#### Task input:
________

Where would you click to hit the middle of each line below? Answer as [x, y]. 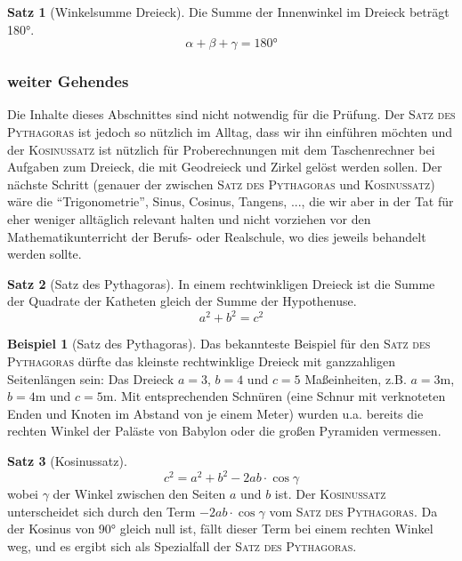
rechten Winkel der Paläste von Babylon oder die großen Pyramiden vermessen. [224, 431]
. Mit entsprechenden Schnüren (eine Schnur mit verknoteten [280, 396]
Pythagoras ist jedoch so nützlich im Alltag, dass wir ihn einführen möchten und [230, 132]
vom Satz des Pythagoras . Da [353, 511]
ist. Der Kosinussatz [330, 494]
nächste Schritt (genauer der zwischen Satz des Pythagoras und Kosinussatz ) [221, 184]
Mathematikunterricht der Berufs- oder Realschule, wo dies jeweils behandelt [217, 236]
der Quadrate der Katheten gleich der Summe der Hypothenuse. [182, 301]

________

An image-free, exact version of the listing above is required.

#### Response for this exercise:
Where would you click to hit the middle of each line below? Answer as [x, y]. 
rechten Winkel der Paläste von Babylon oder die großen Pyramiden vermessen. [224, 431]
. Mit entsprechenden Schnüren (eine Schnur mit verknoteten [280, 396]
Pythagoras ist jedoch so nützlich im Alltag, dass wir ihn einführen möchten und [230, 132]
vom Satz des Pythagoras . Da [353, 511]
ist. Der Kosinussatz [330, 494]
nächste Schritt (genauer der zwischen Satz des Pythagoras und Kosinussatz ) [221, 184]
Mathematikunterricht der Berufs- oder Realschule, wo dies jeweils behandelt [217, 236]
der Quadrate der Katheten gleich der Summe der Hypothenuse. [182, 301]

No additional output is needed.